10XGenomics / vartrix

Single-Cell Genotyping Tool
MIT License
199 stars 26 forks source link

crash on empty vcf input #22

Closed wheaton5 closed 5 years ago

wheaton5 commented 6 years ago

Hey Ian, Pat, and whoever else is looking at this. I'm using vartrix and haven't had a problem until I tried it on some human data and I'm splitting on chromosome regions without chunking small chromosomes (such as alt haplotype chroms) together. So I first call variants in those regions with freebayes --pooled-continuous to get candidate variant sites. So many of these chunks have no candidate variants but proper headers. I will get around this by just not calling vartrix on these, but I think for robustness it would be good to not crash on this.

one of my tomls is as follows

name = 'vartrix' operating_system = 'unix:Ubuntu' crate_version = '1.1.0' explanation = ''' Panic occurred in file 'libcore/slice/mod.rs' at line 690 ''' method = 'Panic' backtrace = ''' stack backtrace: 0: 0x2b90f78b8f5c - backtrace::backtrace::libunwind::trace::habb00f14bd19719d at /mnt/home/ian.fiddes/.cargo/registry/src/github.com-1ecc6299db9ec823/backtrace-0.3.9/src/backtrace/libunwind.rs:53

ifiddes-10x-zz commented 6 years ago

Good catch, I will fix this ASAP.

ifiddes-10x-zz commented 6 years ago

Would it be more desirable for VarTrix to crash with a human-understandable error at this point, write this to ERROR level log but still return a 0, or write to log and still produce empty matrix files?

For your use case, where I assume that you are automatically concatenating the resulting matrices, it seems like last option might be the best?

wheaton5 commented 6 years ago

Interesting. I actually think that a human understandable error and returning 0 is preferable even though it would have made my life easier for it to have the empty matrix file. From the rust philosophy of frontloading errors it will prevent more issues downstream to outright error on "bad" input than to silently do the right thing with "bad" input. But it is debatable and you should make the call.

ifiddes-10x-zz commented 6 years ago

I agree. It is also much easier to implement the 'kill and report the error' version :)

pmarks commented 6 years ago

Hi Haynes, thanks for the report. I agree it's debatable... my initial reaction in cases like this is to try to make a null matrix. It's conceptually simpler, because it's the same 'type' of output, rather than a special case that downstream user needs to think about. Ian, does it seem like it will be hard to make an empty matrix? Does the mex format support it?

On Tue, Nov 20, 2018 at 10:59 AM ifiddes-10x notifications@github.com wrote:

I agree.
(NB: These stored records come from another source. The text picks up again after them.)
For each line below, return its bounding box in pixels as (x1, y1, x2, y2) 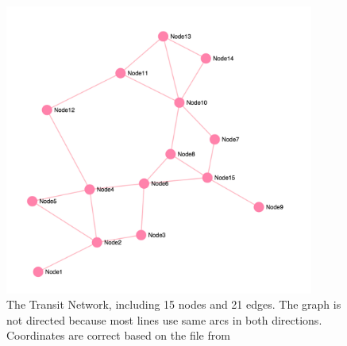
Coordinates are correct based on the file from (6, 327, 230, 344)
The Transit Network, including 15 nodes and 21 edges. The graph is (6, 296, 341, 313)
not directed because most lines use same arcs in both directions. (6, 311, 322, 328)
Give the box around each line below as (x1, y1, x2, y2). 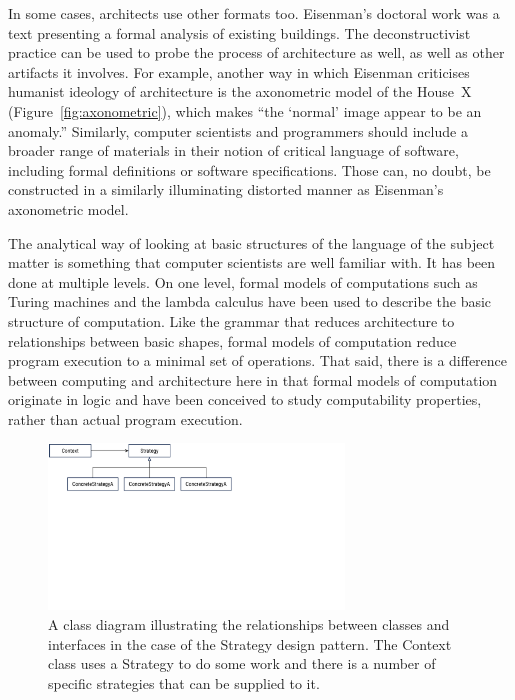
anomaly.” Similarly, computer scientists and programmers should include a (8, 120, 468, 141)
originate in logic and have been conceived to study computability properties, (8, 389, 482, 410)
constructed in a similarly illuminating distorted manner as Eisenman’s (8, 179, 444, 200)
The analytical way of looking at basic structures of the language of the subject (8, 232, 495, 253)
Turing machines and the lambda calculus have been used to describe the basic (8, 291, 492, 312)
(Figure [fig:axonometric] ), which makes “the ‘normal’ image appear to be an (8, 100, 482, 121)
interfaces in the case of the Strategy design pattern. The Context (48, 633, 452, 654)
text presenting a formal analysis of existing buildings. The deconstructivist (8, 22, 471, 43)
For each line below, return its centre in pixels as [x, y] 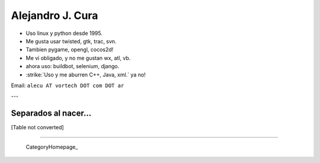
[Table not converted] [38, 127]
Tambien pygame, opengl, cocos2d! [70, 50]
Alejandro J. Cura [55, 15]
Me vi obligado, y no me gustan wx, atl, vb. [78, 58]
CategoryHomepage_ [52, 147]
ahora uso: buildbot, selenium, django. [73, 66]
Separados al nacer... [51, 114]
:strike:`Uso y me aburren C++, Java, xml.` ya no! [86, 75]
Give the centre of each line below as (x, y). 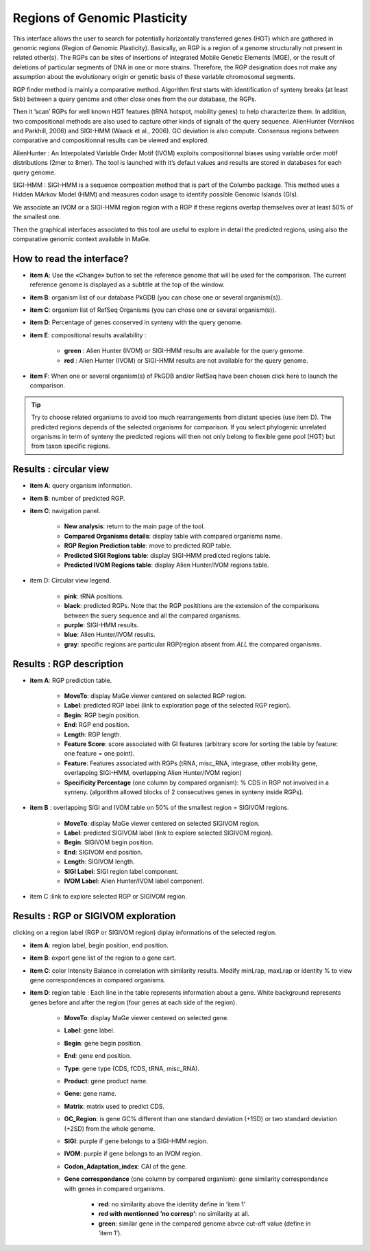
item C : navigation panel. (65, 511)
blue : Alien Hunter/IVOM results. (110, 635)
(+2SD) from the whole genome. (110, 1128)
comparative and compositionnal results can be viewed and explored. (111, 140)
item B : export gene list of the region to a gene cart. (103, 958)
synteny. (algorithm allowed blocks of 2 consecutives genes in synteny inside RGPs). (184, 792)
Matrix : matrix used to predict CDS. (114, 1106)
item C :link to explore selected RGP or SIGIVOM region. (109, 897)

It is also much easier to implement the 'kill and report the error' version :)

— You are receiving this because you are subscribed to this thread. Reply to this email directly, view it on GitHub https://github.com/10XGenomics/vartrix/issues/22#issuecomment-440391585, or mute the thread https://github.com/notifications/unsubscribe-auth/AACzA_paPVFd2Wa31ot_HfVFBueIlh1Wks5uxFEZgaJpZM4Yqwru .

ifiddes-10x-zz commented 6 years ago

It looks like the format supports it. It won't be too hard, just need to re-do some logic.

wheaton5 commented 6 years ago

Hey guys. getting a few more errors. Figured I would keep it on this issue because it says its the same line number. But the vcf isn't empty this time. So far I just have 2 chunks failing with 1-2 variants per file. Haven't looked at the rust myself maybe it doesn't find cells supporting according to its criteria and it doesnt like outputting empty matrices?

toml here name = 'vartrix' operating_system = 'unix:Ubuntu' crate_version = '1.1.0' explanation = ''' Panic occurred in file 'libcore/slice/mod.rs' at line 690 ''' method = 'Panic' backtrace = ''' stack backtrace: 0: 0x2b5817e80f5c - backtrace::backtrace::libunwind::trace::habb00f14bd19719d at /mnt/home/ian.fiddes/.cargo/registry/src/github.com-1ecc6299db9ec823/backtrace-0.3.9/src/backtrace/libunwind.rs:53

ifiddes-10x-zz commented 6 years ago

Ah, it seems like it is the chunks method of Vec that is causing the problems. I need to make sure that the number of chunks is always non-zero. It can be zero when the number of threads exceeds the number of variants, or when the number of variants is 0. I just pushed a fix to the empty_vcf branch. If you are compiling it yourself, you can try that one out. Or wait for Travis to run then I can upload a new binary.

ifiddes-10x-zz commented 6 years ago

I have put up a pre-release binary for 1.1.1 that fixes this issue.